Basically, when we chain filters, these multiple filter calls are applied independently. We start from the first filter. When we apply this first filter, we get courses that have reviews with value equal to 5. And we have 3 courses with such reviews. Courses with id 1, 2, and 5.
Then we apply another filter. It filters by date 2020. And we only have two courses that have reviews with value
equal to 5, and reviews with date
2020. The first and the second course. The course with id 5 doesn’t have reviews with date
2020, that’s why we don’t have it in the result.
Conclusion
In Django, if we want to filter data, we use filter
method. This filter method works differently depending on how we use it and depending on what relationships our models have.
If we filter our Course
model by its own fields, by one-to-one relationship, or by a foreign key, the result will be the same no matter how we use it. We can chain filters or we can pass all conditions to a single filter method call. It doesn’t matter, the result will be the same.
However, when we start to filter by a reverse foreign key, or by many-to-many relationship, then things start to become trickier.
When we pass all conditions to a single filter method call, these conditions are applied simultaneously. When we chain filters, these multiple filter calls are applied independently.
“So, it doesn’t matter if we chain filters or if we pass all conditions to a single filter call.” I concur purely from an effective standpoint, but are you sure this is also the case from an efficiency standpoint? Isn’t the sql query filtering on the price first more efficient as integer comparison is faster than string matching?
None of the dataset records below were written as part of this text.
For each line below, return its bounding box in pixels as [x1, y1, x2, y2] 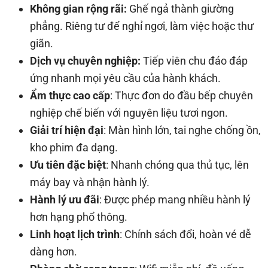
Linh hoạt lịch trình [30, 227, 120, 240]
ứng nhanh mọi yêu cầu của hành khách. [30, 71, 221, 84]
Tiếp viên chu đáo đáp [141, 54, 248, 67]
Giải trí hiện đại [30, 123, 103, 136]
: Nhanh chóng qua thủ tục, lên [106, 158, 249, 171]
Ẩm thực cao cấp [30, 89, 110, 102]
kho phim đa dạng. [30, 141, 118, 154]
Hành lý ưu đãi [30, 193, 99, 206]

In general SQL databases will execute a query with optimizations to cover basic situations like this (ordering of joins, which predicates to apply first, appropriate use of indexes). So in all probability you can safely forget worries about this kind and focus on what you want the query to return rather than how it will execute in the database internals.
The “tricky” case seems more like a bug than a feature to me. I would expect a chained filter to be further filtering and apply to members of the first filtered result only – this seems to be neither expected nor desirable behavior.